You want to see it grow and flourish in the future. There’s no other way to do that than investing your hard-earned cash.”

Published in the Spring 2014 issue of Kettering Magazine

In 1987, Gary Cowger ’70 gave his first gift to Kettering University – a $10 donation to the University’s endowment. Fast forward almost 25 years and Cowger’s contributions and service have grown significantly and most recently came in the form of a $ 356,747 gift for a renovated space for the Kettering University Board room. The board room will be renamed the “Gary and Kay Cowger Board Room” once the renovations are complete.

“I think it’s a visible sign of support for the institution,” Cowger said. “You want to see it grow and flourish in the future. There’s no other way to do that than investing your hard-earned cash.”

This latest gift adds to Cowger’s list of contributions to Kettering University. His past contributions have included the Gary and Kay Cowger Endowed Scholarship Fund, which provides support for female engineering students who demonstrate financial need and academic achievement. He has also supported Kettering’s general endowment.

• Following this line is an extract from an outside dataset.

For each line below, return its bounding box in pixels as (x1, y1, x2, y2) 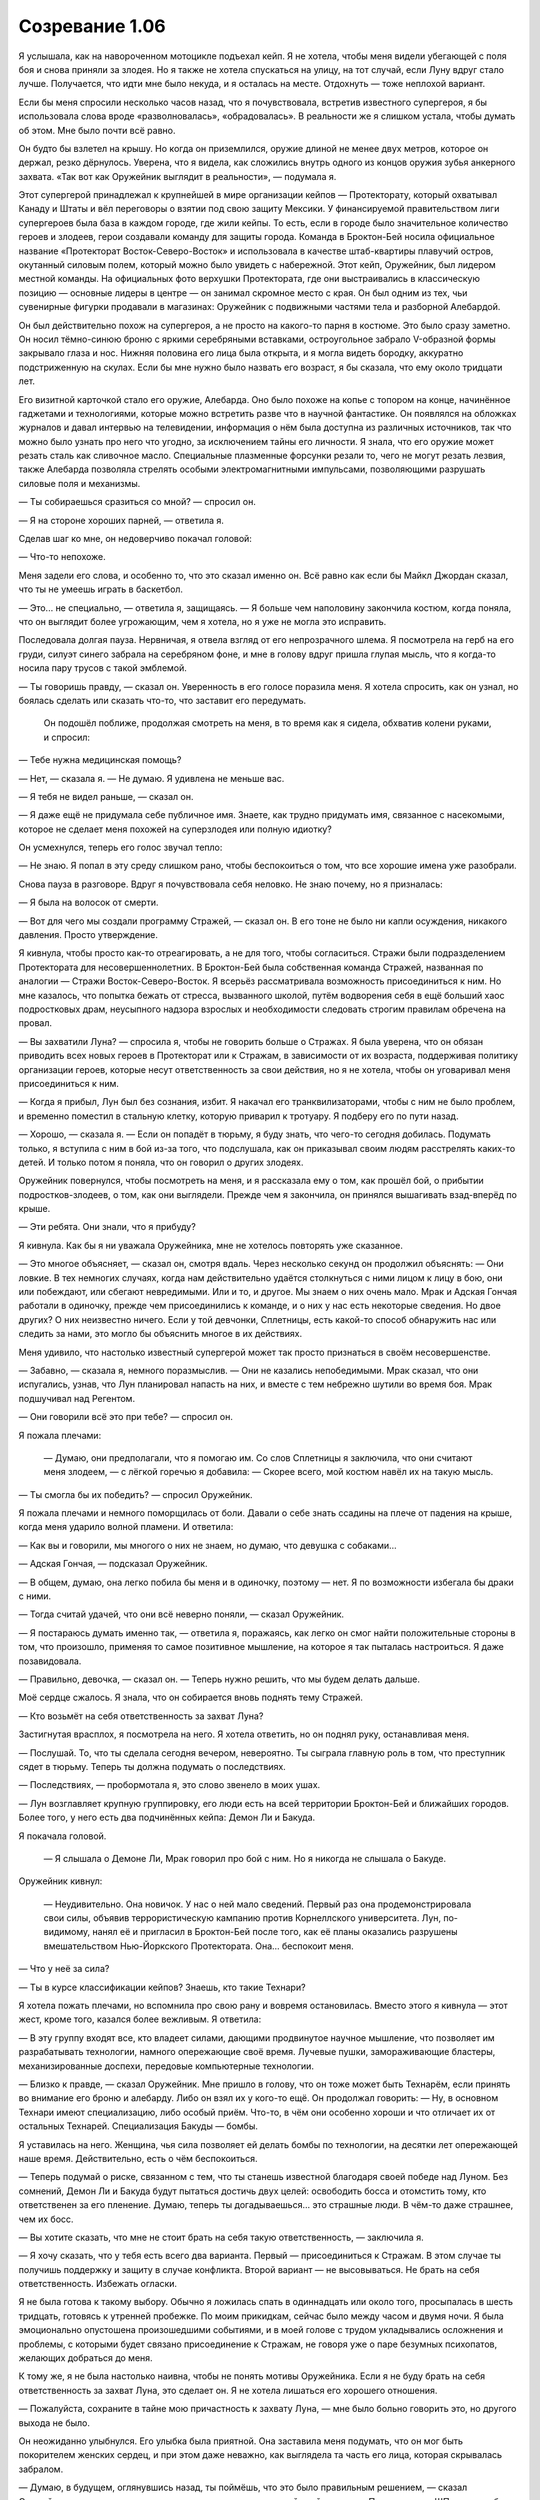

“We have to convince the alumni that this is a growing institution,” Cowger said. “We have to grow this great institution and the way you do that is by building and doing new things and get people to see that it’s a growing and thriving institution.”

Cowger received his bachelor’s degree in Industrial Engineering at General Motors Institute (now Kettering University) in 1970, his master’s degree in management at the Massachusetts Institute of Technology in 1978, and he holds an honorary doctorate of humane letters from Lindenwood College (2002) and an honorary doctor of engineering from Kettering University (2007).

After graduating from Kettering in 1970, Cowger worked at General Motors for 45 years, most recently as group vice president of Global Manufacturing and Labor Relations. In this position he was responsible for directing all of GM’s manufacturing, manufacturing engineering and labor relations activities worldwide, and was a member of the Automotive Strategy Board and the Automotive Product Board. Cowger’s inspiration to give back to the school stems from his relentless belief in the value of Kettering’s co-operative model.

“Kettering is a jewel for the quality of education it gives young folks and in the whole co-op experience where you come out as a practicing engineer and not as a theoretical engineer,” Cowger said. “And you come out with a job with people knowing your capability and helping mentor your capability. That institution is well worth protecting and supporting.”

Initially, Cowger didn’t have Kettering on his radar when searching for colleges to attend as he was focused on going to Kansas State to play baseball. His high school counselor and mechanical drawing teacher urged him to consider the General Motors Institute because he showed promise as an engineer. Even then, only when Cowger’s father informed him that he would make a “better engineer than a baseball player,” did he officially enroll at Kettering.

Cowger is now retired from General Motors. He serves Kettering as a member of the Board of Trustees, a role that he has maintained since 1999. His initial $10 contribution continues to grow as does his legacy at Kettering.

“Ten dollars can be a significant contribution when you’re running on about $50 extra a month. There is no right size gift,” Cowger said. “Those of us who have been lucky enough to be successful and create some wealth over the years need to give what we can to keep the University going forward.”